▸ **What the task requires**
Your task is to copy each line of the listing that contains the word "docker".
========================
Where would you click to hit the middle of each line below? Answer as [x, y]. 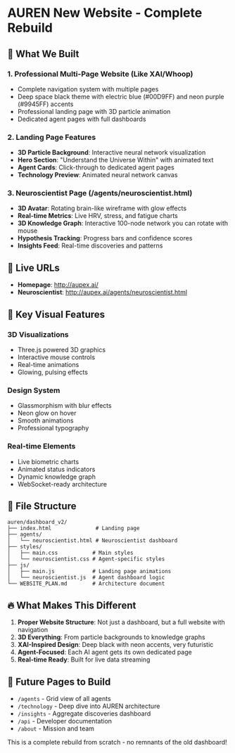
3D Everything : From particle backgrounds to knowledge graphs [111, 637]
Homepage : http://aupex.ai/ [58, 285]
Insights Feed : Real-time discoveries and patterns [90, 246]
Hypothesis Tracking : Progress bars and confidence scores [105, 238]
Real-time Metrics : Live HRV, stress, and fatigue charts [97, 216]
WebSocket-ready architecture [62, 484]
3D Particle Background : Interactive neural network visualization [112, 153]
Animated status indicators [56, 469]
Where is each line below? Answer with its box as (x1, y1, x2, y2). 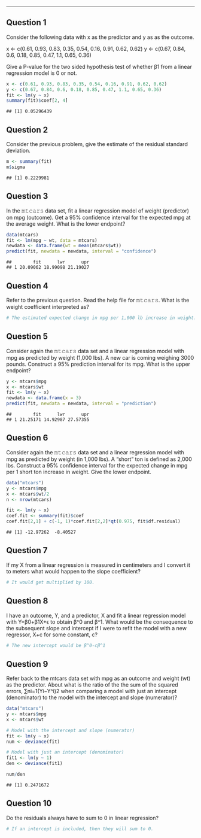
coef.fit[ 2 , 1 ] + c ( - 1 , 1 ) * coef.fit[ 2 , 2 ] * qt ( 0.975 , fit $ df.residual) (6, 518, 181, 524)
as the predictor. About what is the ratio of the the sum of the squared (6, 681, 178, 688)
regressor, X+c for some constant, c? (6, 631, 98, 638)
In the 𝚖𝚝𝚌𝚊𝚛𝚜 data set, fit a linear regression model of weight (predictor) (6, 207, 190, 214)
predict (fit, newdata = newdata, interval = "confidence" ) (6, 248, 157, 254)
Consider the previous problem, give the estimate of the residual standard (6, 141, 188, 148)
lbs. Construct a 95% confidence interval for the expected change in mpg (6, 461, 188, 469)
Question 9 (6, 659, 48, 669)
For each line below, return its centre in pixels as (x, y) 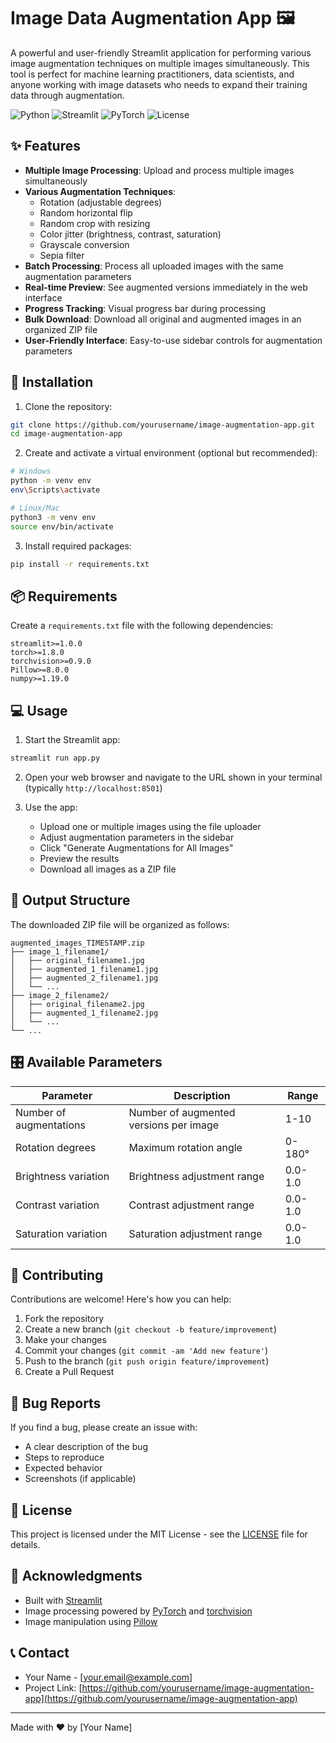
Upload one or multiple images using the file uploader (150, 826)
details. (25, 1544)
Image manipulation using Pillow (91, 1621)
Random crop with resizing (95, 223)
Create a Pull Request (69, 1372)
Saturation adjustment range (195, 1233)
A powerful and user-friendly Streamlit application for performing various (161, 52)
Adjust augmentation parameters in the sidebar (137, 837)
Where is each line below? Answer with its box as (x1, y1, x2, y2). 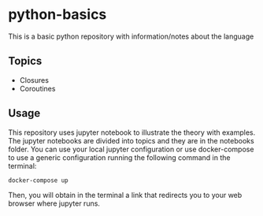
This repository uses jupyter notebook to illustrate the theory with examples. (8, 128, 256, 137)
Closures (19, 75, 50, 84)
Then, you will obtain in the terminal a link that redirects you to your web (8, 191, 243, 200)
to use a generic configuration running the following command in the (8, 152, 231, 162)
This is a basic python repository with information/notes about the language (8, 32, 254, 41)
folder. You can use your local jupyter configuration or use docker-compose (8, 144, 254, 154)
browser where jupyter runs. (8, 199, 101, 208)
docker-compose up (8, 176, 69, 184)
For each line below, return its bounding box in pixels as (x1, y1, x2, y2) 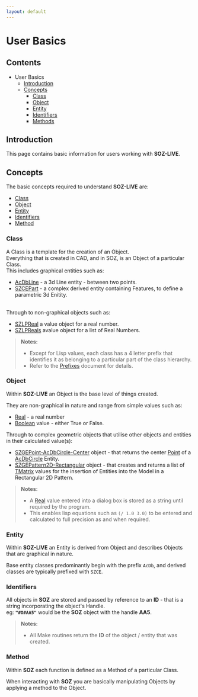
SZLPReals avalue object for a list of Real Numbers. (14, 326, 140, 333)
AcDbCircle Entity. (14, 455, 60, 462)
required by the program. (29, 503, 91, 510)
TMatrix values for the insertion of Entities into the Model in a (14, 467, 164, 474)
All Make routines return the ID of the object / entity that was (29, 632, 178, 639)
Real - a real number (14, 413, 65, 420)
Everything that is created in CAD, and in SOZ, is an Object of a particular (6, 254, 185, 261)
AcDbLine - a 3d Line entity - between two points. (14, 278, 138, 285)
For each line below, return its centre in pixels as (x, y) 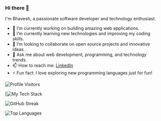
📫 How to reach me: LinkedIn (43, 65)
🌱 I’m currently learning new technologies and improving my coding (81, 34)
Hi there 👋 (17, 8)
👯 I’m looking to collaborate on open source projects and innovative (81, 44)
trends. (20, 60)
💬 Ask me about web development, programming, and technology (80, 55)
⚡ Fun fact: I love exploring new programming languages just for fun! (82, 73)
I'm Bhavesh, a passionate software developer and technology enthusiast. (80, 19)
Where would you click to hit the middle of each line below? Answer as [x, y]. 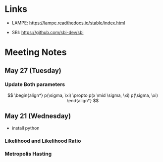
========================
▸ **Completed exercise**
folder. You can use your local jupyter configuration or use docker-compose (8, 144, 254, 154)
docker-compose up (8, 176, 69, 184)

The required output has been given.